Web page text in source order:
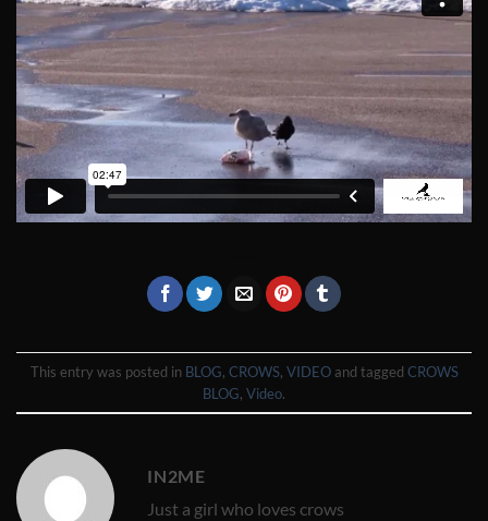
This entry was posted in BLOG, CROWS, VIDEOand tagged CROWS
BLOG, Video.
IN2ME
Just a girl who loves crows
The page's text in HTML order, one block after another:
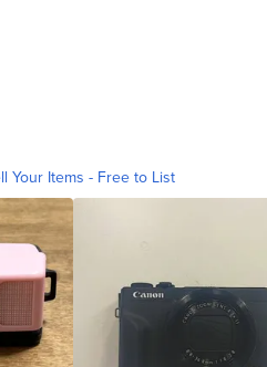
Your Items - Free to List
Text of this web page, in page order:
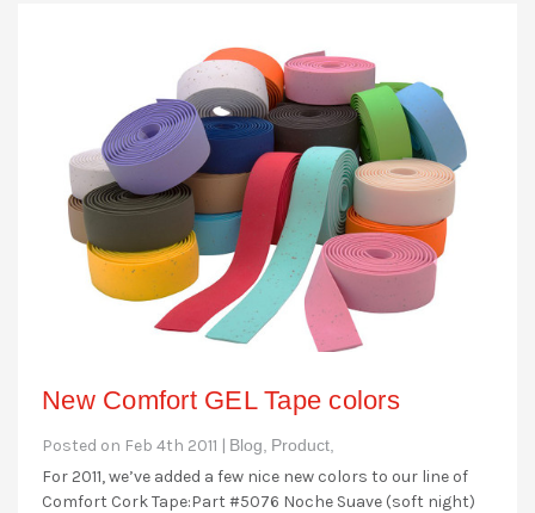
New Comfort GEL Tape colors
Posted on Feb 4th 2011 | Blog, Product,
For 2011, we’ve added a few nice new colors to our line of
Comfort Cork Tape:Part #5076 Noche Suave (soft night)
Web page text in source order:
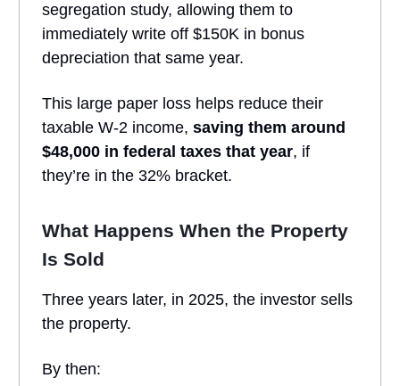
segregation study, allowing them to
immediately write off $150K in bonus
depreciation that same year.
This large paper loss helps reduce their
taxable W-2 income, saving them around
$48,000 in federal taxes that year, if
they’re in the 32% bracket.
What Happens When the Property
Is Sold
Three years later, in 2025, the investor sells
the property.
By then:
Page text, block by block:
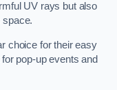
UV rays but also
space.
choice for their easy
pop-up events and
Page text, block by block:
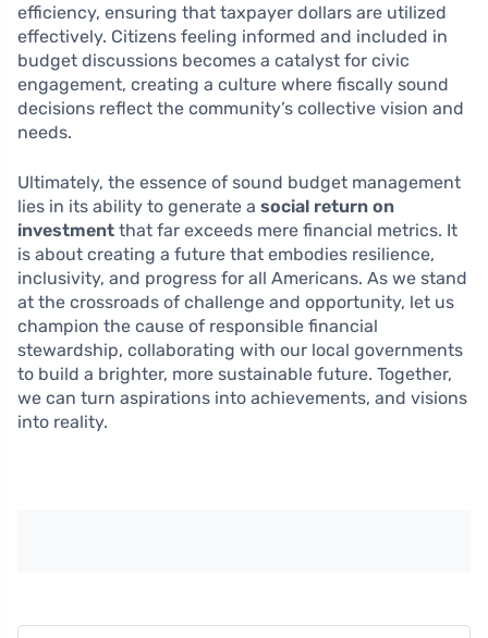
efficiency, ensuring that taxpayer dollars are utilized
effectively. Citizens feeling informed and included in
budget discussions becomes a catalyst for civic
engagement, creating a culture where fiscally sound
decisions reflect the community’s collective vision and
needs.
Ultimately, the essence of sound budget management
lies in its ability to generate a social return on
investment that far exceeds mere financial metrics. It
is about creating a future that embodies resilience,
inclusivity, and progress for all Americans. As we stand
at the crossroads of challenge and opportunity, let us
champion the cause of responsible financial
stewardship, collaborating with our local governments
to build a brighter, more sustainable future. Together,
we can turn aspirations into achievements, and visions
into reality.
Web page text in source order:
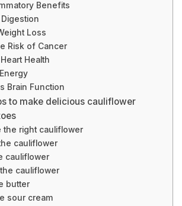
Benefits
Loss
Risk of Cancer
Health
Brain Function
to make delicious cauliflower
the right cauliflower
cauliflower
cauliflower
cauliflower
butter
sour cream
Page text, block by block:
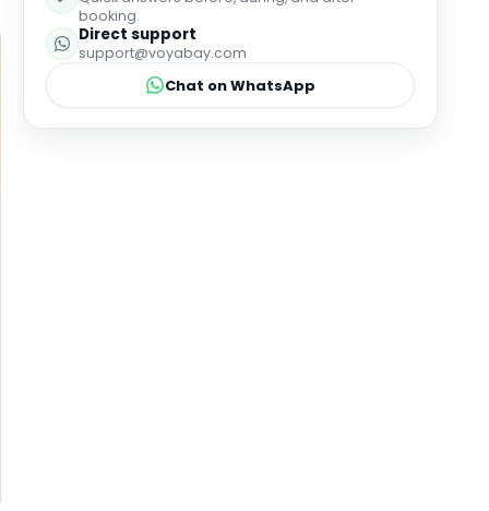
booking.
Direct support
support@voyabay.com
Chat on WhatsApp
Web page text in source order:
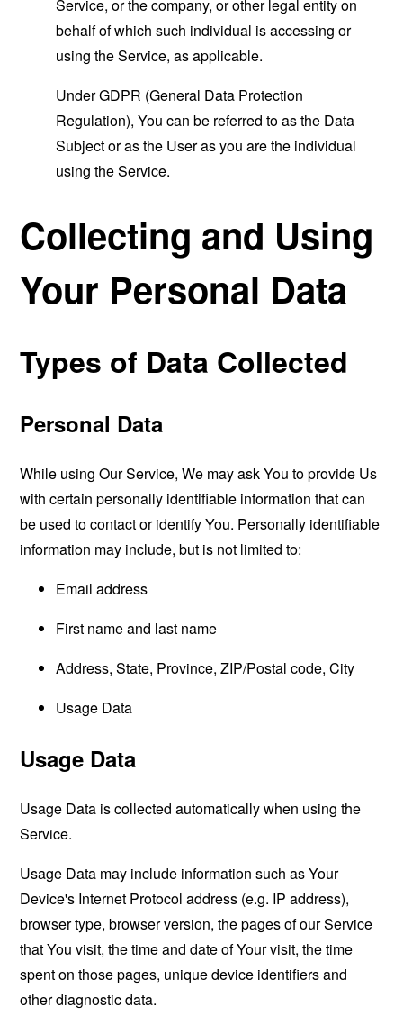
Service, or the company, or other legal entity on
behalf of which such individual is accessing or
using the Service, as applicable.
Under GDPR (General Data Protection
Regulation), You can be referred to as the Data
Subject or as the User as you are the individual
using the Service.
Collecting and Using
Your Personal Data
Types of Data Collected
Personal Data
While using Our Service, We may ask You to provide Us
with certain personally identifiable information that can
be used to contact or identify You. Personally identifiable
information may include, but is not limited to:
Email address
First name and last name
Address, State, Province, ZIP/Postal code, City
Usage Data
Usage Data
Usage Data is collected automatically when using the
Service.
Usage Data may include information such as Your
Device's Internet Protocol address (e.g. IP address),
browser type, browser version, the pages of our Service
that You visit, the time and date of Your visit, the time
spent on those pages, unique device identifiers and
other diagnostic data.
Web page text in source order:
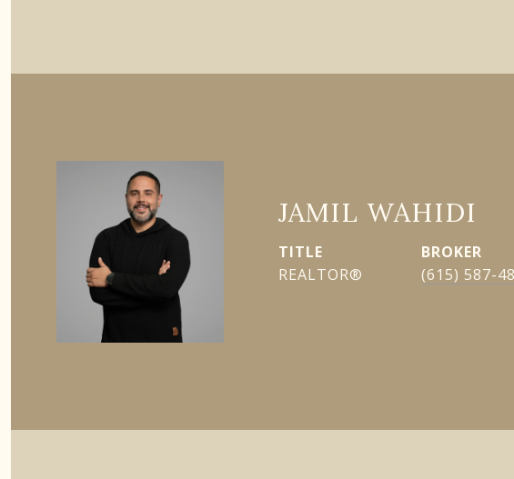
JAMIL WAHIDI
TITLE
REALTOR®
(615) 587-
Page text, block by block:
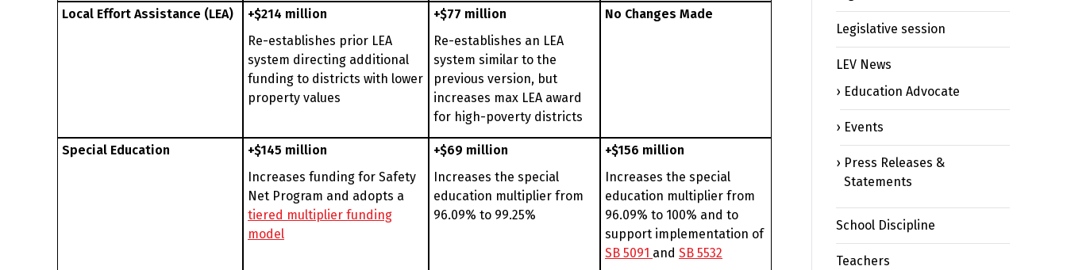
Local Effort Assistance (LEA)
+$214 million
Re-establishes prior LEA
system directing additional
funding to districts with lower
property values
+$77 million
Re-establishes an LEA
system similar to the
previous version, but
increases max LEA award
for high-poverty districts
No Changes Made
Special Education
+$145 million
Increases funding for Safety
Net Program and adopts a
tiered multiplier funding
model
+$69 million
Increases the special
education multiplier from
96.09% to 99.25%
+$156 million
Increases the special
education multiplier from
96.09% to 100% and to
support implementation of
SB 5091 and SB 5532
Legislative session
LEV News
Education Advocate
Events
Press Releases &
Statements
School Discipline
Teachers
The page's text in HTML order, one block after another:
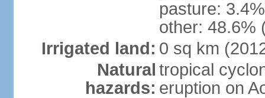
pasture:
other: 48.6%
Irrigated land: 0 sq km
Natural
hazards:
tropical
eruption on
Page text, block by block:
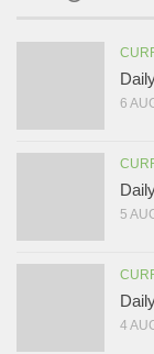
6
5
4
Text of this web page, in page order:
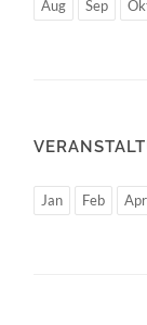
Aug Sep
Jan Feb Apr
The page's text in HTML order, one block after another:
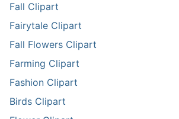
Fall Clipart
Fairytale Clipart
Fall Flowers Clipart
Farming Clipart
Fashion Clipart
Birds Clipart
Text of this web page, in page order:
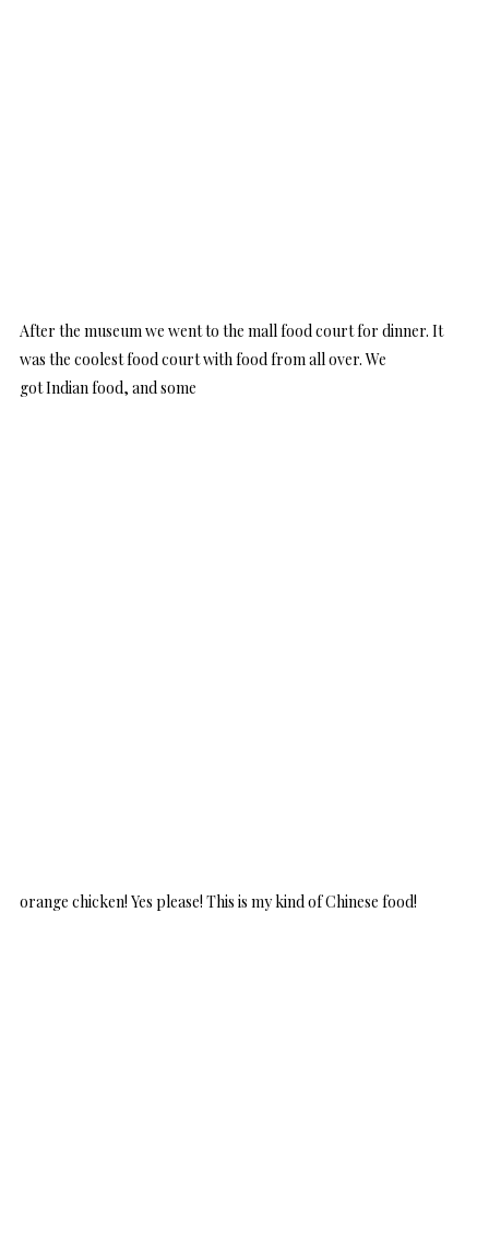
After the museum we went to the mall food court for dinner. It
was the coolest food court with food from all over. We
got Indian food, and some
orange chicken! Yes please! This is my kind of Chinese food!
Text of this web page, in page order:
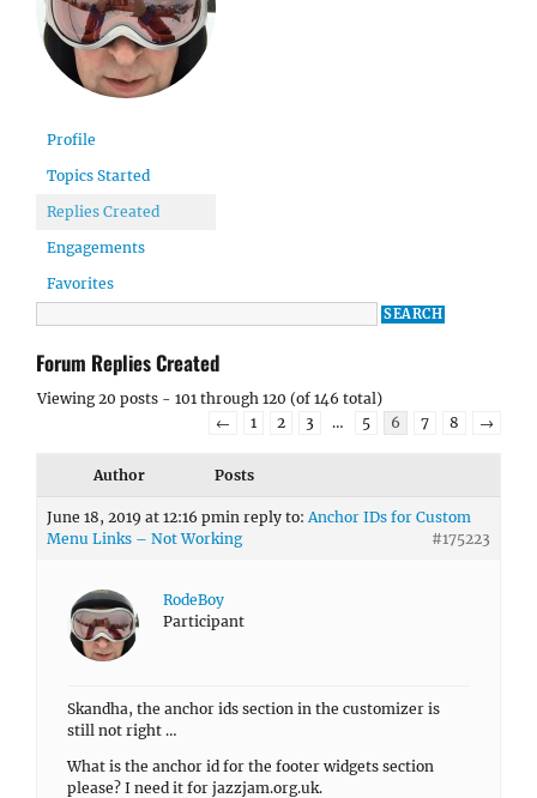
Profile
Topics Started
Replies Created
Engagements
Favorites
Forum Replies Created
Viewing 20 posts - 101 through 120 (of 146 total)
←
1 2 3 … 5 6 7 8 →
Author Posts
June 18, 2019 at 12:16 pmin reply to: Anchor IDs for Custom
Menu Links – Not Working
#175223
RodeBoy
Participant
Skandha, the anchor ids section in the customizer is
still not right …
What is the anchor id for the footer widgets section
please? I need it for jazzjam.org.uk.
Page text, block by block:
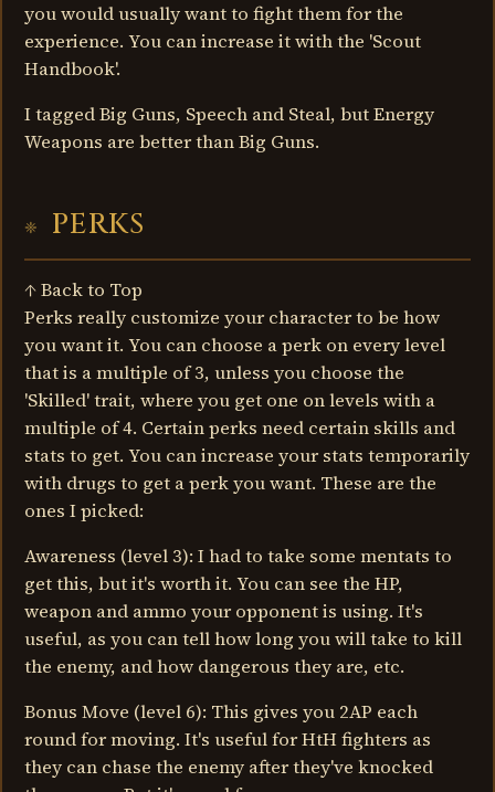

___

Would you restate the listing word for word and leave every picture out?

Web page text in source order:
This entry was posted in BLOG, CROWS, VIDEOand tagged CROWS
BLOG, Video.
IN2ME
Just a girl who loves crows
The page's text in HTML order, one block after another:
Your Items - Free to List
Text of this web page, in page order:
New Comfort GEL Tape colors
Posted on Feb 4th 2011 | Blog, Product,
For 2011, we’ve added a few nice new colors to our line of
Comfort Cork Tape:Part #5076 Noche Suave (soft night)
Web page text in source order:
segregation study, allowing them to
immediately write off $150K in bonus
depreciation that same year.
This large paper loss helps reduce their
taxable W-2 income, saving them around
$48,000 in federal taxes that year, if
they’re in the 32% bracket.
What Happens When the Property
Is Sold
Three years later, in 2025, the investor sells
the property.
By then:
Page text, block by block:
UV rays but also
space.
choice for their easy
pop-up events and
Page text, block by block:
efficiency, ensuring that taxpayer dollars are utilized
effectively. Citizens feeling informed and included in
budget discussions becomes a catalyst for civic
engagement, creating a culture where fiscally sound
decisions reflect the community’s collective vision and
needs.
Ultimately, the essence of sound budget management
lies in its ability to generate a social return on
investment that far exceeds mere financial metrics. It
is about creating a future that embodies resilience,
inclusivity, and progress for all Americans. As we stand
at the crossroads of challenge and opportunity, let us
champion the cause of responsible financial
stewardship, collaborating with our local governments
to build a brighter, more sustainable future. Together,
we can turn aspirations into achievements, and visions
into reality.
Web page text in source order:
Benefits
Loss
Risk of Cancer
Health
Brain Function
to make delicious cauliflower
the right cauliflower
cauliflower
cauliflower
cauliflower
butter
sour cream
Page text, block by block:
booking.
Direct support
support@voyabay.com
Chat on WhatsApp
Web page text in source order:
Service, or the company, or other legal entity on
behalf of which such individual is accessing or
using the Service, as applicable.
Under GDPR (General Data Protection
Regulation), You can be referred to as the Data
Subject or as the User as you are the individual
using the Service.
Collecting and Using
Your Personal Data
Types of Data Collected
Personal Data
While using Our Service, We may ask You to provide Us
with certain personally identifiable information that can
be used to contact or identify You. Personally identifiable
information may include, but is not limited to:
Email address
First name and last name
Address, State, Province, ZIP/Postal code, City
Usage Data
Usage Data
Usage Data is collected automatically when using the
Service.
Usage Data may include information such as Your
Device's Internet Protocol address (e.g. IP address),
browser type, browser version, the pages of our Service
that You visit, the time and date of Your visit, the time
spent on those pages, unique device identifiers and
other diagnostic data.
Web page text in source order:
JAMIL WAHIDI
TITLE
REALTOR®
(615) 587-
Page text, block by block:
Local Effort Assistance (LEA)
+$214 million
Re-establishes prior LEA
system directing additional
funding to districts with lower
property values
+$77 million
Re-establishes an LEA
system similar to the
previous version, but
increases max LEA award
for high-poverty districts
No Changes Made
Special Education
+$145 million
Increases funding for Safety
Net Program and adopts a
tiered multiplier funding
model
+$69 million
Increases the special
education multiplier from
96.09% to 99.25%
+$156 million
Increases the special
education multiplier from
96.09% to 100% and to
support implementation of
SB 5091 and SB 5532
Legislative session
LEV News
Education Advocate
Events
Press Releases &
Statements
School Discipline
Teachers
The page's text in HTML order, one block after another:
pasture:
other: 48.6%
Irrigated land: 0 sq km
Natural
hazards:
tropical
eruption on
Page text, block by block:
6
5
4
Text of this web page, in page order:
Aug Sep
Jan Feb Apr
The page's text in HTML order, one block after another:
Fall Clipart
Fairytale Clipart
Fall Flowers Clipart
Farming Clipart
Fashion Clipart
Birds Clipart
Text of this web page, in page order:
After the museum we went to the mall food court for dinner. It
was the coolest food court with food from all over. We
got Indian food, and some
orange chicken! Yes please! This is my kind of Chinese food!
Text of this web page, in page order:
Profile
Topics Started
Replies Created
Engagements
Favorites
Forum Replies Created
Viewing 20 posts - 101 through 120 (of 146 total)
←
1 2 3 … 5 6 7 8 →
Author Posts
June 18, 2019 at 12:16 pmin reply to: Anchor IDs for Custom
Menu Links – Not Working
#175223
RodeBoy
Participant
Skandha, the anchor ids section in the customizer is
still not right …
What is the anchor id for the footer widgets section
please? I need it for jazzjam.org.uk.
Page text, block by block:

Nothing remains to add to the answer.